# 1 gallon apple spice wine recipe????



## csypulski (Sep 24, 2022)

I am looking for a apple spice wine recipe that resembles apple pie. 


Thank you!


----------



## Jovimaple (Sep 24, 2022)

Whatever you do, go easy on the spice. I tried 2 sticks of cinnamon and 2 whole nutmegs in 1 gallon of apple wine while aging and it was gross.


----------



## BigDaveK (Sep 24, 2022)

Apple pie spice is generally cinnamon, nutmeg, allspice, ginger and/or cloves, don't know the ratios.
Spices and wine can be very tricky, like @Jovimaple suggested. You may have to experiment and hope for the best.

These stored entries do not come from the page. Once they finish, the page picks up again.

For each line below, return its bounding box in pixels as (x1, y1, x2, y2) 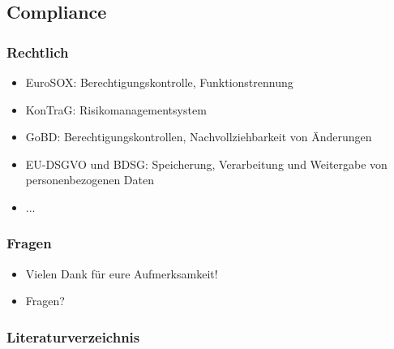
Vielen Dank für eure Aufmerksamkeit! (25, 265, 218, 282)
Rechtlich (6, 41, 69, 62)
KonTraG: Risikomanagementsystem (25, 101, 207, 118)
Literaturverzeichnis (6, 326, 140, 347)
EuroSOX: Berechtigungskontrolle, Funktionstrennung (25, 74, 293, 90)
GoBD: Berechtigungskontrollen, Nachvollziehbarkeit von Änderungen (25, 128, 372, 145)
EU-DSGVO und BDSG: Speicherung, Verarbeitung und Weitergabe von (25, 155, 388, 172)
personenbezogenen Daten (25, 171, 154, 188)

One possibility, you could put the spices in a drawstring tea bag and into secondary, test after a week or so. Add more spice or take it out depending what you think. Good luck!


----------



## Clover (Sep 26, 2022)

I haven't tried to make a spiced apple wine yet, but I did make an outstanding spiced pumpkin wine using just 1 1/2 Tbs pumpkin pie spice in primary for my 1 gallon recipe. I also added sugar and chardonnay at 2 of the rackings, making it a sweet, spiced wine.


----------



## Ericphotoart (Sep 26, 2022)

I made cinnamon apple wine with 1,5 inch cinnamon stick in secondary. It was a little too much too my taste. I am aging another batch of cinnamon apple and this time with only 1” cinnamon stick. I tasted it and looks like this is what I will like. I didn’t try other spices. I think it would be overwhelming


----------